I don't think I can simply prompt "Hi llama3.2, list your tools." Is this part of prompt engineering?

What, do you take a model and retrain it or something?

Anybody able to point me in the right direction?

top 1 comments
sorted by: hot top controversial new old
[–] sga 1 points 3 days ago

it is close to being prompt. You have to look for models which are trianed with tool calling in training (if i am not wrong, mistral 7b 0.3 is one such model, many big models have that, probably phi also, and gemma 3 11/27 b might also have it (this is a thing you can check in their huggingface readme).

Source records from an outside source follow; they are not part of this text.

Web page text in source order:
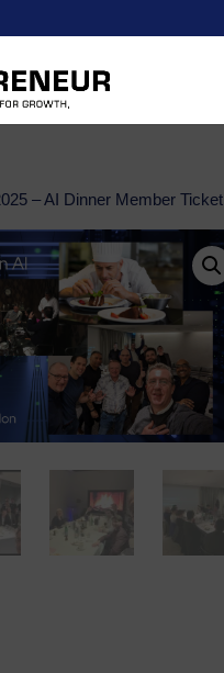
– AI Dinner Member Ticket
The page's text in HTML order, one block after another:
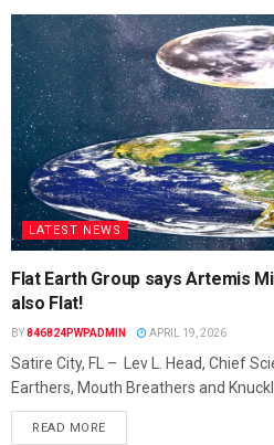
LATEST NEWS
Flat Earth Group says Artemis
also Flat!
BY846824PWPADMIN APRIL 19, 2026
Satire City, FL – Lev L. Head, Chief
Earthers, Mouth Breathers and
READ MORE
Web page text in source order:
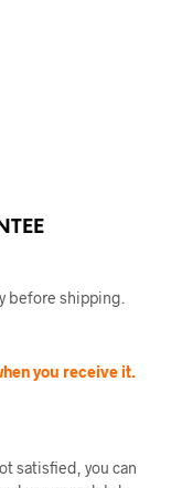
before shipping.
you receive it.
satisfied, you can
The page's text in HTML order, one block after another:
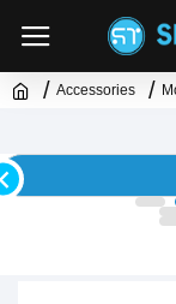
Accessories
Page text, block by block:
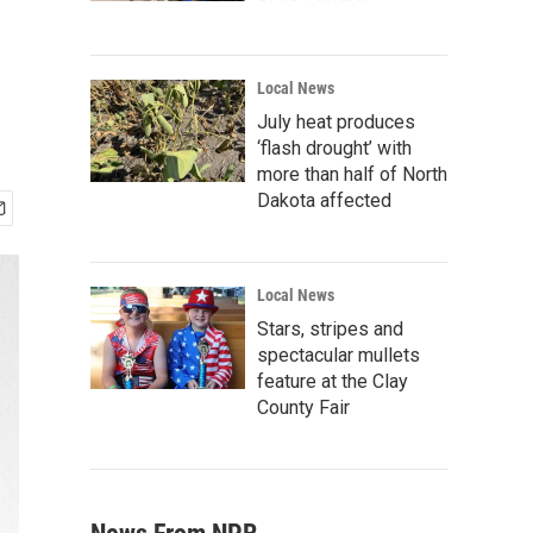
Local News
July heat produces
‘flash drought’ with
more than half of North
Dakota affected
Local News
Stars, stripes and
spectacular mullets
feature at the Clay
County Fair
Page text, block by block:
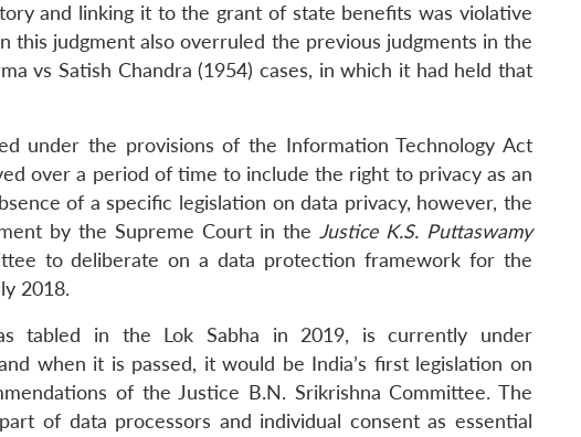
and linking it to the grant of state benefits was violative
this judgment also overruled the previous judgments in the
vs Satish Chandra (1954) cases, in which it had held that
under the provisions of the Information Technology Act
over a period of time to include the right to privacy as an
of a specific legislation on data privacy, however, the
by the Supreme Court in the Justice K.S. Puttaswamy
to deliberate on a data protection framework for the
2018.
tabled in the Lok Sabha in 2019, is currently under
when it is passed, it would be India’s first legislation on
of the Justice B.N. Srikrishna Committee. The
of data processors and individual consent as essential
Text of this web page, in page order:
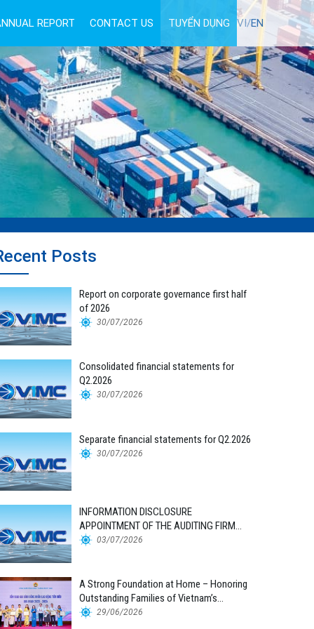
REPORT CONTACT US TUYỂN DỤNG VI/EN
Posts
Report on corporate governance first half
of 2026
30/07/2026
Consolidated financial statements for
Q2.2026
30/07/2026
Separate financial statements for Q2.2026
30/07/2026
INFORMATION DISCLOSURE
APPOINTMENT OF THE AUDITING FIRM
FOR THE 2026 FINANCIAL STATEMENTS
03/07/2026
A Strong Foundation at Home – Honoring
Outstanding Families of Vietnam’s
Maritime Workforce
29/06/2026
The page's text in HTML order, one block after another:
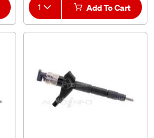
1 Add To Cart
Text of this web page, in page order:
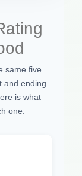
same five
and ending
is what
one.
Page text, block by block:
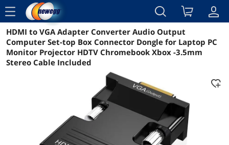
menu
Reviews Details Overview
HDMI to VGA Adapter Converter Audio Output
Computer Set-top Box Connector Dongle for Laptop PC
Monitor Projector HDTV Chromebook Xbox -3.5mm
Stereo Cable Included
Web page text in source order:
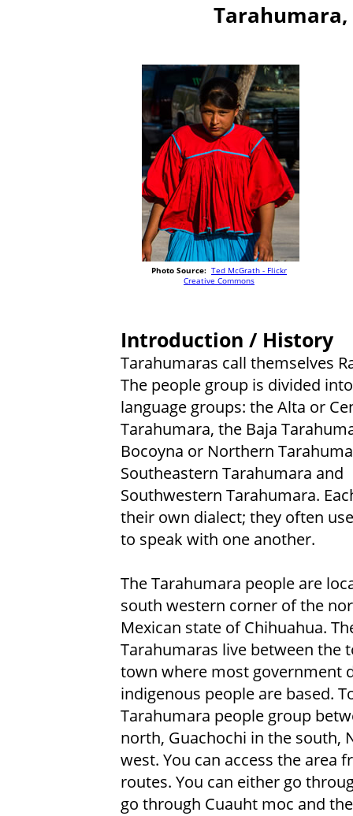
Photo Source: Ted McGrath - Flickr
Creative Commons
Introduction / History
Tarahumaras call themselves
The people group is divided
language groups: the Alta or
Tarahumara, the Baja
Bocoyna or Northern
Southeastern Tarahumara and
Southwestern Tarahumara.
their own dialect; they often
to speak with one another.
The Tarahumara people are
south western corner of the
Mexican state of Chihuahua.
Tarahumaras live between the
town where most government
indigenous people are based.
Tarahumara people group
north, Guachochi in the south,
west. You can access the area
routes. You can either go
go through Cuauht moc and
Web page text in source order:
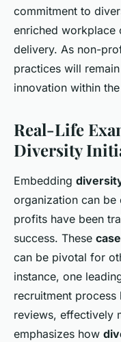
commitment to
enriched workplace
delivery. As non-
practices will
innovation within
Real-Life
Diversity
Embedding
organization can be
profits have been
success. These
can be pivotal for
instance, one
recruitment
reviews, effectively
emphasizes how
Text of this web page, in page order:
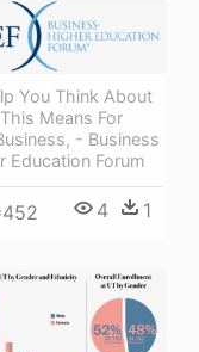
You Think About
Means For
- Business
Education Forum
4 1
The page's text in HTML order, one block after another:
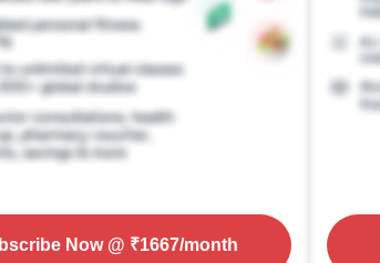
Now@ ₹1667/month
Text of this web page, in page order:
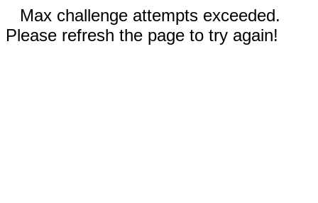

If it is in their training, then they can ouptut a tool calling token (i do not remember what is called, but lets say it is [call-tool]). So when you would ask it do some calculation (many models available on chat interface of huggingface have selectable tools you can decide from, enable or disable them, math is one of them) then they would decide if it is appropriate to call a tool (you would not call math tool if you wrote hello). Once they emit a [call-tool] token, then they would prepare some "structred data" (most models do json) lets say prompt was, find integral of sin for 3/4 of its period. And lets consider the model is smart enough to call a tool, and also smart enough to prepare a reasonable structure of it, for example, for maths stuff, they are usually converted to one of either latex or python compatible first, depending on the interface it was trained. lets say this one is trained for latex, then it would generate [call-token] { type_of_tool: "math"; prompt: "$integral_0^(3/2 * pi) sin (x) dx$"; } then the interface (where you are running code) is expected to take over from here, depending on interface, the generation of response would either be frozen, and then resumed, with the result of input now part of current chain, or some would let it continue its yapping, and then pasted a littel afterwards, and then continued to generate output. the json would now be processed by interface, and a relavent tool would be called, which would process the input, and produce its own output (most likely also json), and then given to input.

If you want to implement it yourselves, you can probably take a look at llama cpp implementation, if not use it in llama cpp https://github.com/ggml-org/llama.cpp/blob/master/docs/function-calling.md

also, it would most likely be available in ollama too.

Most agentic model stuff is basically tool-calling in steroids.